=== Begin Enclosure ===
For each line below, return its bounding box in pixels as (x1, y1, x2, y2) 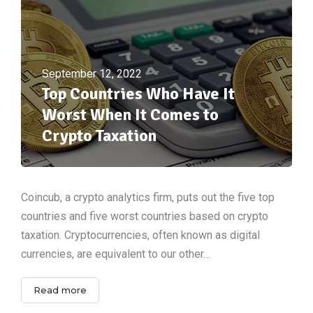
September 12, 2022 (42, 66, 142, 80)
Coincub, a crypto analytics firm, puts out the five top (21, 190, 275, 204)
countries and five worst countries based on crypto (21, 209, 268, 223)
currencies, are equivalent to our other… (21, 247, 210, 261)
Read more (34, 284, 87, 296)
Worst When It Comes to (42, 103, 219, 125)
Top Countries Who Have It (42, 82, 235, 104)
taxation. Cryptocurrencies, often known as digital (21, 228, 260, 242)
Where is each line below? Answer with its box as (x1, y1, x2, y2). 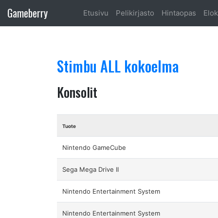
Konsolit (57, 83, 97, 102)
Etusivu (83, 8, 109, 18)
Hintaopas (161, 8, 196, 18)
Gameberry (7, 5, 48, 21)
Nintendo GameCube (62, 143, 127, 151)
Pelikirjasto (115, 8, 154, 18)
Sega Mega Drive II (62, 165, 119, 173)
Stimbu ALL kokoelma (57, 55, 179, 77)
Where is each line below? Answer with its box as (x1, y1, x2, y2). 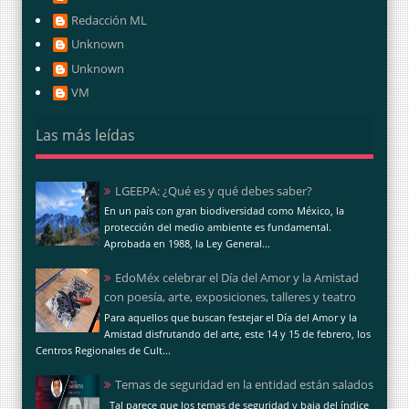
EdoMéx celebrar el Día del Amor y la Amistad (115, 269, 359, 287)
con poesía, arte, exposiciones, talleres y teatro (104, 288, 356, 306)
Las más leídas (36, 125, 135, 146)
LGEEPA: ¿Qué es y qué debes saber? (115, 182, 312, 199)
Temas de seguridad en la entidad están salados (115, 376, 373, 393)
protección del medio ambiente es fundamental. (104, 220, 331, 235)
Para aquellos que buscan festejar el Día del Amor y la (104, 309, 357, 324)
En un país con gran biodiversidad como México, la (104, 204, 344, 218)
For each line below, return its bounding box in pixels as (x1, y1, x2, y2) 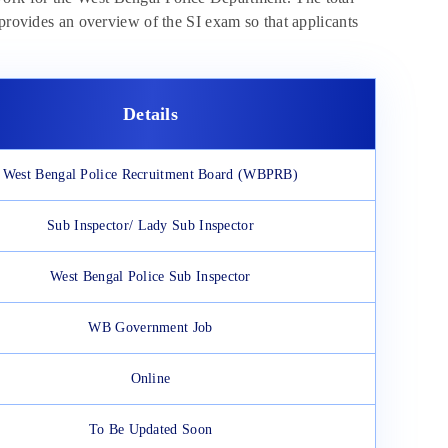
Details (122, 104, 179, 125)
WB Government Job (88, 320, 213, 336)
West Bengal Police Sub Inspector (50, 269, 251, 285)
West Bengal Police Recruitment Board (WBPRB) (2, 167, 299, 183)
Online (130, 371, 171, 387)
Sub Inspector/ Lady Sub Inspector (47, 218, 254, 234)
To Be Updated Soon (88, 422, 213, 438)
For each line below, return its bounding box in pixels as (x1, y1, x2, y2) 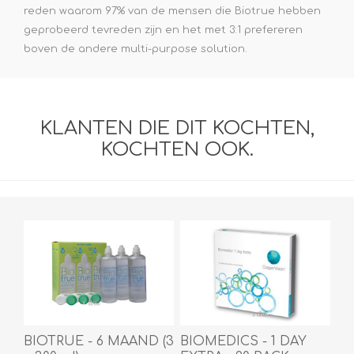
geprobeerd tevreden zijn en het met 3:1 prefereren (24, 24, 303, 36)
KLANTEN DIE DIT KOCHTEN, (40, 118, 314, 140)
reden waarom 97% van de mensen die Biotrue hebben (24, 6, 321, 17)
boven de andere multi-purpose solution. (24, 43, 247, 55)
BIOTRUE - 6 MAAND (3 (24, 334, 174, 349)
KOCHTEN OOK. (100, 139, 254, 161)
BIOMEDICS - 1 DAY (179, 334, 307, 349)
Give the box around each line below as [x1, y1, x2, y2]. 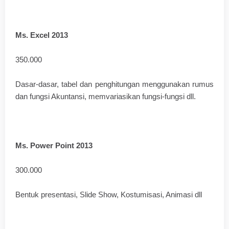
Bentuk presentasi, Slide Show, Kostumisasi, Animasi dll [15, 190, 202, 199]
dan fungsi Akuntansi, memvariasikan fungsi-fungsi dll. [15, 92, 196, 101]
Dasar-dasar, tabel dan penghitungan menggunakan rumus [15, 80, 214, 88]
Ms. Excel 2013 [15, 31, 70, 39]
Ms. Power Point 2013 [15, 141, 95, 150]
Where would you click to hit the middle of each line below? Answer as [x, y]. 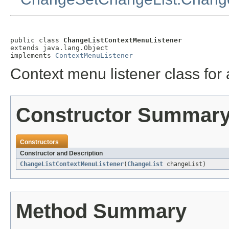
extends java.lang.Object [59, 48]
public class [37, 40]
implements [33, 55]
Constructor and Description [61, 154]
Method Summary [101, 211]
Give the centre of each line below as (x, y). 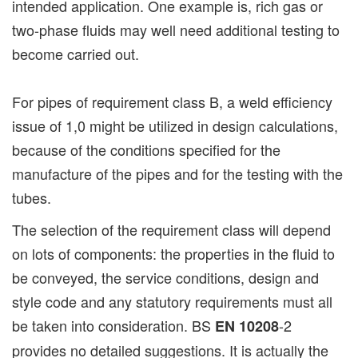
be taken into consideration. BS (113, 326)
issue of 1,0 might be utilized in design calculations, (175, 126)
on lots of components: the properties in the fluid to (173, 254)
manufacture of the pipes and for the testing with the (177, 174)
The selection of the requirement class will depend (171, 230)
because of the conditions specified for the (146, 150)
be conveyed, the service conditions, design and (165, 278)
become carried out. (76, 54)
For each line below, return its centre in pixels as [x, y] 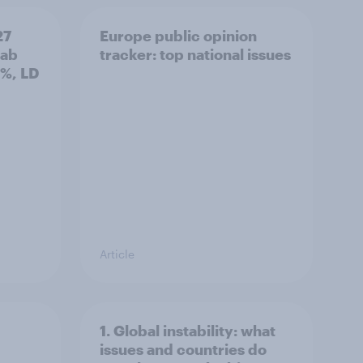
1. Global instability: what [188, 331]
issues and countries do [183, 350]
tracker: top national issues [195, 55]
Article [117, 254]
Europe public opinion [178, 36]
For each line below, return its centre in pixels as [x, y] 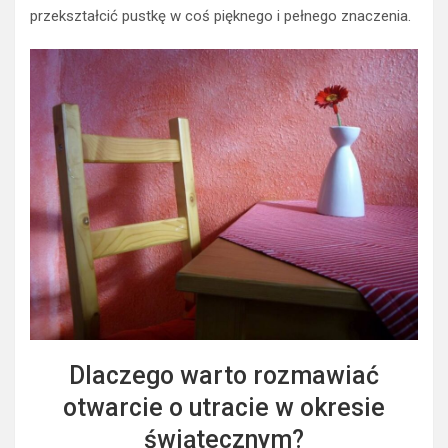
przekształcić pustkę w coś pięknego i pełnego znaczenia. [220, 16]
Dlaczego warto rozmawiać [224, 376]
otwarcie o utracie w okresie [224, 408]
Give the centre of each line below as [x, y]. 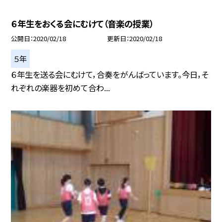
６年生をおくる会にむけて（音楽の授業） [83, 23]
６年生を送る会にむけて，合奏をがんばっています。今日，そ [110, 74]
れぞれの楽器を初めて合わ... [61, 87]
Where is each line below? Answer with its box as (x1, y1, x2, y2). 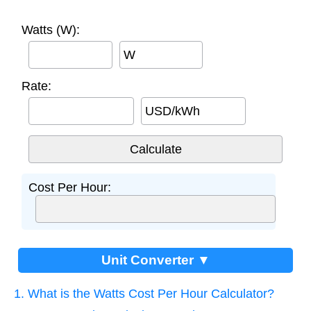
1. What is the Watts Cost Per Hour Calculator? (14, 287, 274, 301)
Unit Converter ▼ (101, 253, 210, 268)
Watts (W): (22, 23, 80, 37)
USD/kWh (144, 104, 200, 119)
=== End Enclosure ===
=== Begin Enclosure ===
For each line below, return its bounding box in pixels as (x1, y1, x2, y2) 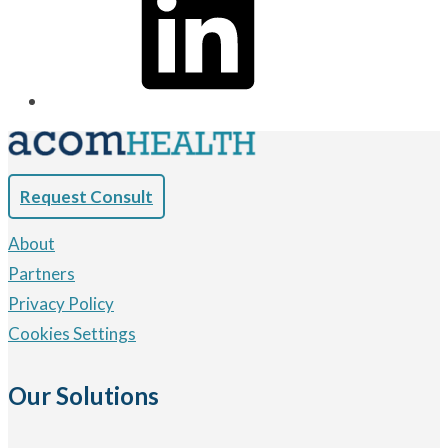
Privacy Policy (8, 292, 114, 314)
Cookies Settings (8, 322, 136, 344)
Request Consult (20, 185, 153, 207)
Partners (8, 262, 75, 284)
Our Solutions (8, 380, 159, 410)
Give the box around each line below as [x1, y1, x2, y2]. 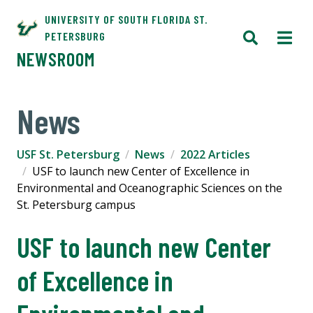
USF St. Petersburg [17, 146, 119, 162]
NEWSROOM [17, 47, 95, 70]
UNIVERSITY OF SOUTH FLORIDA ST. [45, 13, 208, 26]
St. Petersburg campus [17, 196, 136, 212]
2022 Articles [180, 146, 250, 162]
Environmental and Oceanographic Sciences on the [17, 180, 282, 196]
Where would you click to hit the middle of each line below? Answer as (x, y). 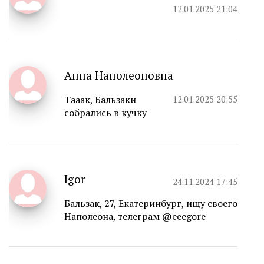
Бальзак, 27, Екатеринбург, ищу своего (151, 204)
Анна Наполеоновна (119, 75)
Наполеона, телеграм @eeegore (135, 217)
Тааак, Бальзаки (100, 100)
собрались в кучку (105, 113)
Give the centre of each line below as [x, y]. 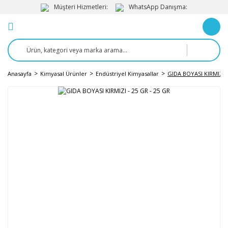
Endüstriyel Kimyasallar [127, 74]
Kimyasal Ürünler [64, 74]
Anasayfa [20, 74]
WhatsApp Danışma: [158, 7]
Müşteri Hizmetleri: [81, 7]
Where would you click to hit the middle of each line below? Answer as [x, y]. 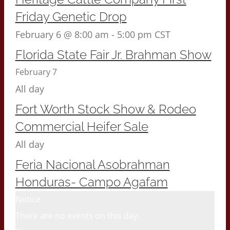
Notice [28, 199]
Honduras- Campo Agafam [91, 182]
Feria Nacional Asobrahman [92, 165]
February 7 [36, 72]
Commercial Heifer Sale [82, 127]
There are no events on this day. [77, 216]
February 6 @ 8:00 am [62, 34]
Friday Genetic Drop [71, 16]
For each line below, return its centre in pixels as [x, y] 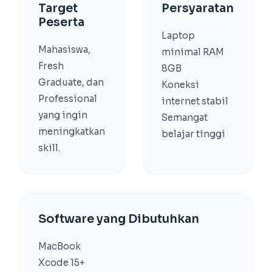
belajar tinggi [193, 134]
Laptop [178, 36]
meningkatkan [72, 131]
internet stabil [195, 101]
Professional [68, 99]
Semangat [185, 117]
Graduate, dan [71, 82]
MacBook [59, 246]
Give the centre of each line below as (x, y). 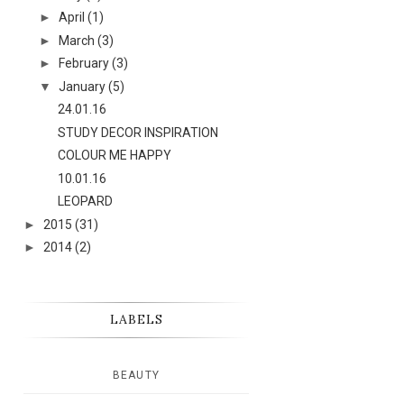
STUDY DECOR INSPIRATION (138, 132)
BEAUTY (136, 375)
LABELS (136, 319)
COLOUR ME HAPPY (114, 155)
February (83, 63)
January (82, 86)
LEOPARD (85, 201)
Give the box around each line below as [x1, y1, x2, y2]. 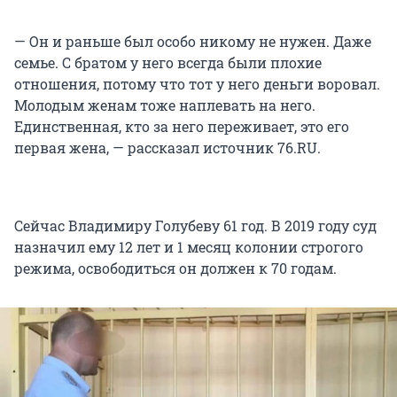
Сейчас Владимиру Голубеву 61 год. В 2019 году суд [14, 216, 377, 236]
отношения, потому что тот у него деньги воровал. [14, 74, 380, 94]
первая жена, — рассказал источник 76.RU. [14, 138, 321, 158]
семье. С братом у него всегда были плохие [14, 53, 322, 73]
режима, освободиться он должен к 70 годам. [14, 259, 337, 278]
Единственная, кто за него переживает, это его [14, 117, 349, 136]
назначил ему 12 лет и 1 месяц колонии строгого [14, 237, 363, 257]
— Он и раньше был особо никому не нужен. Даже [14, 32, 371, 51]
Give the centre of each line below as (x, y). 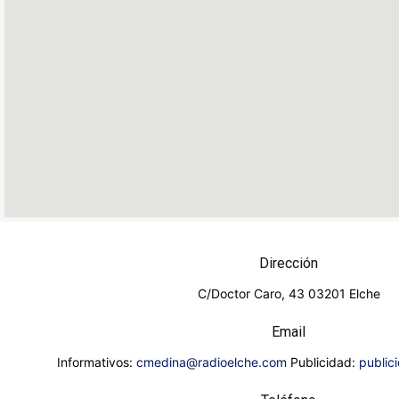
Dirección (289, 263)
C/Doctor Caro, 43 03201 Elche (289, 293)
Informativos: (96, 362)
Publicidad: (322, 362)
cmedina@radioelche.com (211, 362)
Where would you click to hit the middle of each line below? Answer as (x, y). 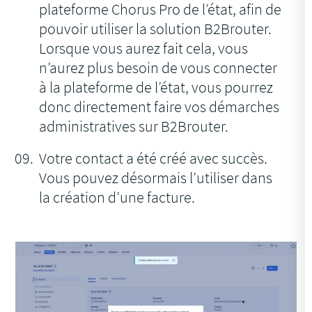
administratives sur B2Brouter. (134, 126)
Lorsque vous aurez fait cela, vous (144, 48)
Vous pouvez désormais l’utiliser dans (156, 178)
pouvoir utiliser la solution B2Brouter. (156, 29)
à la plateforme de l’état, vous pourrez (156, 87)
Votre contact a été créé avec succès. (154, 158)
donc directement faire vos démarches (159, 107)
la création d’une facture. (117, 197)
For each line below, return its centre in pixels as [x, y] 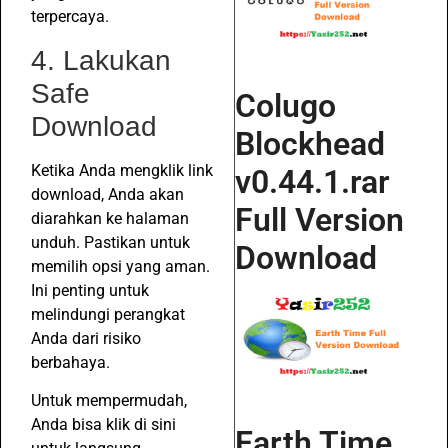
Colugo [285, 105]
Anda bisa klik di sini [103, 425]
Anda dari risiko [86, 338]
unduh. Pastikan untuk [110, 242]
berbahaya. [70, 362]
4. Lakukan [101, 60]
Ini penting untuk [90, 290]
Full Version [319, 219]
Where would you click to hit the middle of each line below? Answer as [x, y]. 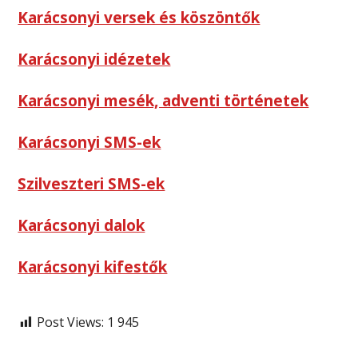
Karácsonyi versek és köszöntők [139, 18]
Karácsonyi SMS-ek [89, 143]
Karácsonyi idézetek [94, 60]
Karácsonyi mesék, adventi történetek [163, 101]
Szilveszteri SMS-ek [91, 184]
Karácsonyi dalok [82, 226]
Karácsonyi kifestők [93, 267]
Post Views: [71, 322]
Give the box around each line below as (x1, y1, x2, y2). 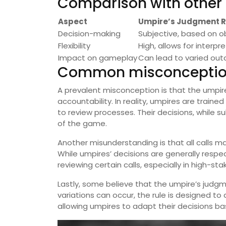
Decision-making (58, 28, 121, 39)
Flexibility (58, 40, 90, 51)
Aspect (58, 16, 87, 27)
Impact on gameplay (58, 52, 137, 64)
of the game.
=== End Enclosure ===
=== Begin Enclosure ===
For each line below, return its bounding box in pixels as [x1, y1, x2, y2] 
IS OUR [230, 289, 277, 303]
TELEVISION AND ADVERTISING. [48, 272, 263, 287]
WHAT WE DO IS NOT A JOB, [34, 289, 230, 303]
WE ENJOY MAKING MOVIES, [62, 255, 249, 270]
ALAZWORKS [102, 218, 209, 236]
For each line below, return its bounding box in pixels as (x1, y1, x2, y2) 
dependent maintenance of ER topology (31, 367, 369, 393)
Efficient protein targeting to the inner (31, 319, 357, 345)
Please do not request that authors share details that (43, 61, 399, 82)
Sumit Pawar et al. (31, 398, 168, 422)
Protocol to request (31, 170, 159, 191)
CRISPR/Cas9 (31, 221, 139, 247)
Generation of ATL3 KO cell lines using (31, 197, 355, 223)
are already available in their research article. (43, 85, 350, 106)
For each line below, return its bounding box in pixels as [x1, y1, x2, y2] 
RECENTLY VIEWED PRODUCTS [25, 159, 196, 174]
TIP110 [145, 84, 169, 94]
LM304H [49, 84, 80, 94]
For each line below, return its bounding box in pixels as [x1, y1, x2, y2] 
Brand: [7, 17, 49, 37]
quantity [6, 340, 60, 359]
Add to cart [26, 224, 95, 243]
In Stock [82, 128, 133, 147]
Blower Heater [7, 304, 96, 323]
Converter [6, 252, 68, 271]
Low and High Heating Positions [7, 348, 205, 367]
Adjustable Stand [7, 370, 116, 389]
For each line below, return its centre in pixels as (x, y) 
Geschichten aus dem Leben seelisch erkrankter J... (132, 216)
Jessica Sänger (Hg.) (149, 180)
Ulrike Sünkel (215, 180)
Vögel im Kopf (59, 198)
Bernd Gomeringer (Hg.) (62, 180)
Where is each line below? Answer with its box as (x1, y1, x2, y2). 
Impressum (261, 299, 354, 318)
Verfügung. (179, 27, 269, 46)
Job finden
=== End Enclosure ===
Reproduce each line from the data that has "KOCHTEN" in it.

KLANTEN DIE DIT KOCHTEN, (40, 118, 314, 140)
KOCHTEN OOK. (100, 139, 254, 161)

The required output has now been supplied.